Achieving DNA Labeling Capacity with Minimum Labels through Extremal de Bruijn Subgraphs
Christoph Hofmeister, Anina Gruica, Dganit Hanania, Rawad Bitar, Eitan Yaakobi
TL;DR
The paper studies the minimum number of length-$m$ DNA labels needed to achieve the maximal labeling capacity $\log_2 q$ by translating the problem into maximizing the edge count $\gamma(q,d)$ of path-unique subgraphs of the $d$-dimensional de Bruijn graph $\mathcal{B}_{q,d}$. It provides two constructions to lower-bound $\gamma(q,d)$ and derives a general upper bound via the Walk-overlap function $\eta(q,d,k)$, establishing explicit bounds and asymptotics. A key result is that $\lim_{d\to\infty} \gamma(q,d)/q^{d+1}=1$, demonstrated through connections to universal hitting sets and minimum decycling sets, alongside analytical bounds and numerical comparisons. These findings advance understanding of DNA labeling capacity limits and offer guidance for designing high-capacity labeling schemes in molecular biology and related domains, by clarifying how many length-$m$ labels are needed to reach the theoretical capacity $\log_2 q$.
Abstract
DNA labeling is a tool in molecular biology and biotechnology to visualize, detect, and study DNA at the molecular level. In this process, a DNA molecule is labeled by a set of specific patterns, referred to as labels, and is then imaged.

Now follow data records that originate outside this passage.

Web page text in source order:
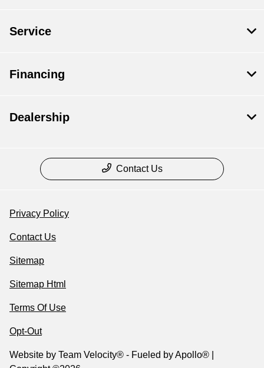
Service
Financing
Dealership
Contact Us
Privacy Policy
Contact Us
Sitemap
Sitemap Html
Terms Of Use
Opt-Out
Website by Team Velocity® - Fueled by Apollo® |
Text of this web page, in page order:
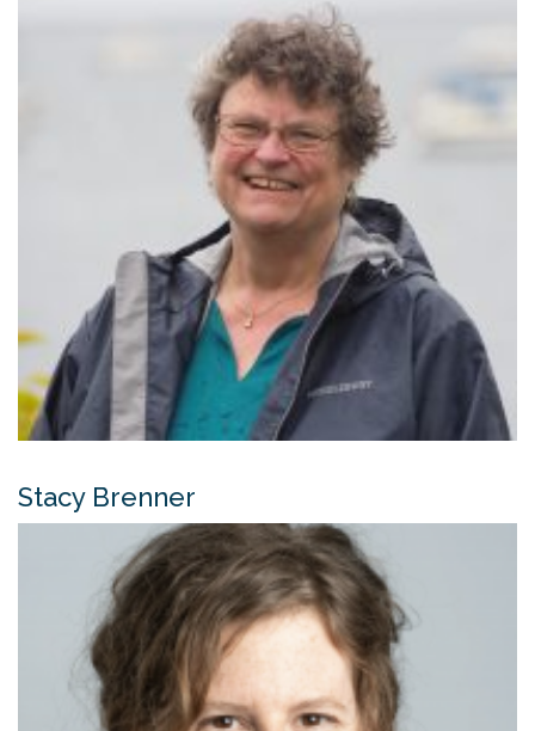
Stacy Brenner
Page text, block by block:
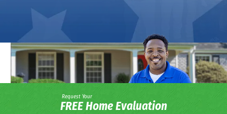
Request Your
FREE Home Evaluation
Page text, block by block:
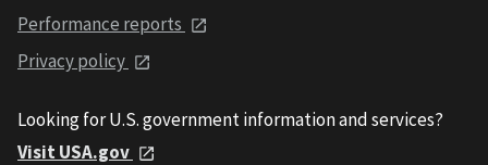
Performance reports
Privacy policy
Looking for U.S. government information and services?
Visit USA.gov
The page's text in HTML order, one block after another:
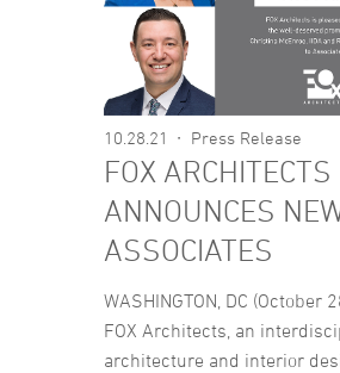
10.28.21 Press Release
FOX ARCHITECTS
ANNOUNCES
ASSOCIATES
WASHINGTON, DC (October
FOX Architects, an
architecture and interior
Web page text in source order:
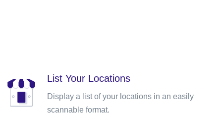
List Your Locations
Display a list of your locations in an easily
scannable format.
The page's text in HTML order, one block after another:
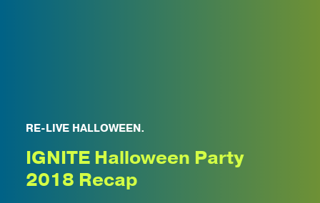
RE-LIVE HALLOWEEN.
IGNITE Halloween Party
2018 Recap
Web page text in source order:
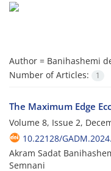
Author = Banihashemi
Number of Articles:
1
The Maximum Edge
Volume 8, Issue 2,
10.22128/
Akram Sadat
Semnani
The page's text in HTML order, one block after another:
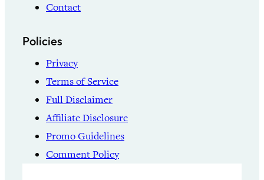
Contact
Policies
Privacy
Terms of Service
Full Disclaimer
Affiliate Disclosure
Promo Guidelines
Comment Policy
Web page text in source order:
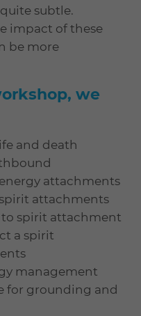
subtle.
impact of these
be more
we
and death
attachments
attachments
to spirit attachment
a spirit
management
for grounding and
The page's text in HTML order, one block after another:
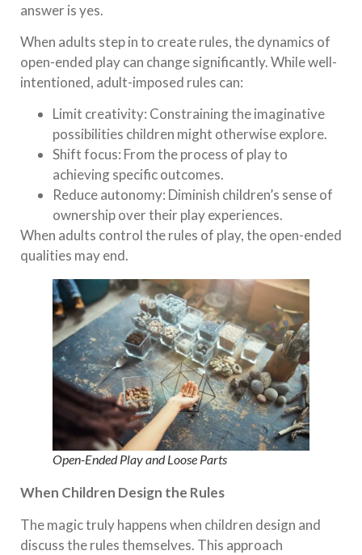
answer is yes.
When adults step in to create rules, the dynamics of
open-ended play can change significantly. While well-
intentioned, adult-imposed rules can:
Limit creativity: Constraining the imaginative
possibilities children might otherwise explore.
Shift focus: From the process of play to
achieving specific outcomes.
Reduce autonomy: Diminish children’s sense of
ownership over their play experiences.
When adults control the rules of play, the open-ended
qualities may end.
Open-Ended Play and Loose Parts
When Children Design the Rules
The magic truly happens when children design and
discuss the rules themselves. This approach
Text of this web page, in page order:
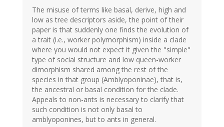
The misuse of terms like basal, derive, high and
low as tree descriptors aside, the point of their
paper is that suddenly one finds the evolution of
a trait (i.e., worker polymorphism) inside a clade
where you would not expect it given the "simple"
type of social structure and low queen-worker
dimorphism shared among the rest of the
species in that group (Amblyoponinae), that is,
the ancestral or basal condition for the clade.
Appeals to non-ants is necessary to clarify that
such condition is not only basal to
amblyoponines, but to ants in general.
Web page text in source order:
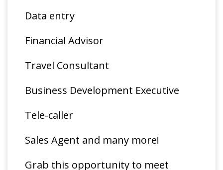
Data entry
Financial Advisor
Travel Consultant
Business Development Executive
Tele-caller
Sales Agent and many more!
Grab this opportunity to meet
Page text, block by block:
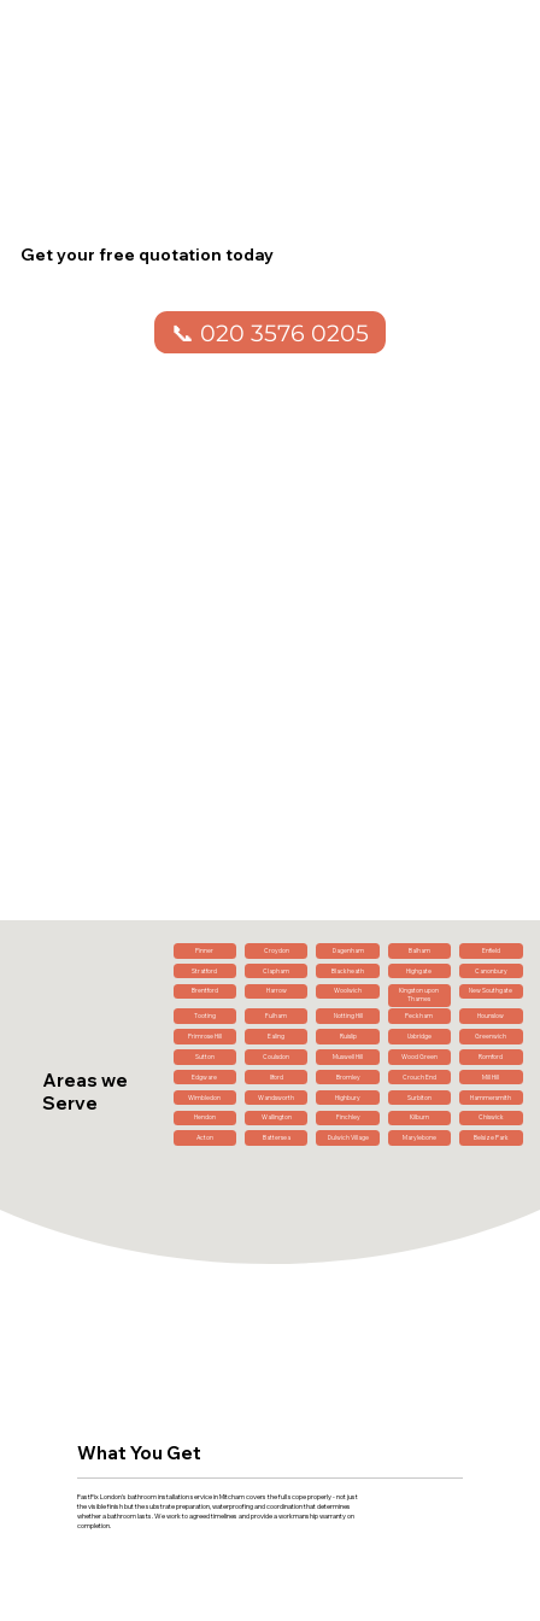
Areas we
Serve
Pinner Croydon Dagenham Balham Enfield
Stratford Clapham Blackheath Highgate Canonbury
Brentford Harrow Woolwich
Kingston upon
Thames
New Southgate
Tooting Fulham Notting Hill Peckham Hounslow
Primrose Hill Ealing Ruislip Uxbridge Greenwich
Sutton Coulsdon Muswell Hill Wood Green Romford
Edgware Ilford Bromley Crouch End Mill Hill
Wimbledon Wandsworth Highbury Surbiton Hammersmith
Hendon Wallington Finchley Kilburn Chiswick
Acton Battersea Dulwich Village Marylebone Belsize Park
What You Get
FastFix London's bathroom installation service in Mitcham covers the full scope properly - not just
the visible finish but the substrate preparation, waterproofing and coordination that determines
whether a bathroom lasts. We work to agreed timelines and provide a workmanship warranty on
completion.
Get your free quotation today
📞 020 3576 0205
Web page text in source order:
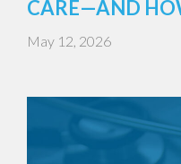
CARE—AND
May 12, 2026
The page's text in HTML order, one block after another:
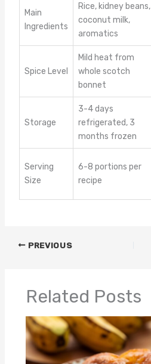
Main
Ingredients
Rice, kidney beans,
coconut milk,
aromatics
Spice Level
Mild heat from
whole scotch
bonnet
Storage
3-4 days
refrigerated, 3
months frozen
Serving
Size
6-8 portions per
recipe
PREVIOUS
Related Posts

The resulting image is modeled as an $(\ell+1)$-ary sequence, where $\ell$ is the number of labels, in which any non-zero symbol indicates the appearance of the corresponding label in the DNA molecule. The labeling capacity refers to the maximum information rate that can be achieved by the labeling process for any given set of labels. The main goal of this paper is to study the minimum number of labels of the same length required to achieve the maximum labeling capacity of 2 for DNA sequences or $\log_2q$ for an arbitrary alphabet of size $q$. The solution to this problem requires the study of path unique subgraphs of the de Bruijn graph with the largest number of edges. We provide upper and lower bounds on this value. We draw new connections to existing literature that let us prove an asymptotic result as the label length tends to infinity.